Horror fiction would be my guilty pleasure if I thought there were anything in it to feel guilty about, which I don't, so it isn't! Sometimes these books are terrible, usually pretty good, and this one was awesome. There was only one story I actively disliked, the very first one, a too-serious dramatic zombie story. But since it was out of the way quickly, the rest of the book just flew by. Here's a run down of what's in the rest of the book.
The second story was had a chick who looks hot from behind but hideous from the front, and her neighbor sees her through the window eating raw meat in her living room. I know I just ruined the ending, but you shouldn't have read a review with the spoilers alert thingy on.
Then there was a kind of short, funny one about a dude who right before dies trapped up on a cliff with evil black birds finally decides the perfect way to describe them in the book he'll never write.
A writer trying to get away to write something ends up with a pretty evil medieval monster in the woods behind his house.
An American Civil War story with a gross old supernatural man who collects heads story was next.
Something straight out of the Twilight Zone, with a kid who can draw things and make them real, with a very cool ending.
A kind of bullied kid's ghost gets a kind of revenge or something deep down in a mine shaft 100 years later. This one seemed kind of confusing, I'm not sure who the ghost was or why he was trying to kill everyone, but the ending was horrifying.
Random pieces of fruit start popping up in this lady's pool when she's sleeping, then hunks of meat, then strange sea creatures...

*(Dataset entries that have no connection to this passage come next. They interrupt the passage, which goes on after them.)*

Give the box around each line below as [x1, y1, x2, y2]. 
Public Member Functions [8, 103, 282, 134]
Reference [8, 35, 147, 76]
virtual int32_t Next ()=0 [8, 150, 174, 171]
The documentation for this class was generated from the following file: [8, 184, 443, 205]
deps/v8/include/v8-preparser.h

A surreal, dark story about a pier that has dead people talking to you through plaques put up all over the place, and THEY HATE THE LIVING!!!
A freaky story about a couple trapped in a car wreck with evil, carnivorous angelks flapping around outside.
A kind of crime story that I didn't really get, maybe about a ghost in a tree? Maybe the only other really weak point of the book, really easy to forget about. (in addition to the first zombie story).
A kind of bizarre fantasy about the ghost of a dead brother scaring everyone.
I have to call out Joe R Lansdale by name with his "Christmas for the Dead," because this dude never ever ever fails to deliver, like David Schow, who unfortunately isn't in this book. "Christmas for the Dead" is typical Lansdale, totally decrepit, extreme, and funny. I'm sick to death of zombies, but this one had a kickass zombie-fighting dog, and there was some hilarious Christmas stuff at the end.
A couple of lesbians crash a car and spend the night in a creepy house, twist ending.
A couple of punks stuck in a dreary seaside town (the Morrissey song "Everyday is Like Sunday" is actually mentioned in the story) want to get out, and one of them ALMOST does.
An angry alcoholic could-have-been kills a dude and then takes a train... to a circular hell!!
"Lesser Demons" by Norman Partridge, new guy to me, was like a zombie story, but with demons, which I liked much more. They file their teeth into sharp points and have all kinds of monsters on their side to boot.
Steve Rasnic Tem, who in a previous volume of this series had two stories which were just fucking cheesey awful, wrote the scariest story in this book, "Telling." It made me mad to realize it was the same guy I had written off a couple of years ago, because I really like to nurse my literary dislikes.
Caitlin Kiernan, as usual, writes a pretty dark, atmospheric story, but really, she needs to cheer the fuck up.
Ramsey Campbell has his almost obligatory place in this collection, with a story that I had hoped would be about giant killer spiders but wasn't.
A weird POEM that doesn't take itself seriously at all, but actually has some pretty gruesome imagery in it, like the brain of a hillbilly wizard that popped out of its grave like a mole and was bouncing around in the weeds with the brainstem trailing behind it like a tail.
A story about ghouls, which I personally feel are kind of overlooked. It relies a lot on Lovecraft, which is fine by me, but the sub-plot about the cheating girlfriend took a little too much of the center stage. But great story, great ending. And the Smithereens are mentioned. Like three times.
What I had thought was going to be another fucking zombie story turned out to be kind of interesting, if a little too serious: what the world would be like if the zombies won, and there were no more people to eat. Really man, why the FUCK are zombies so popular? I'm sick of them!!!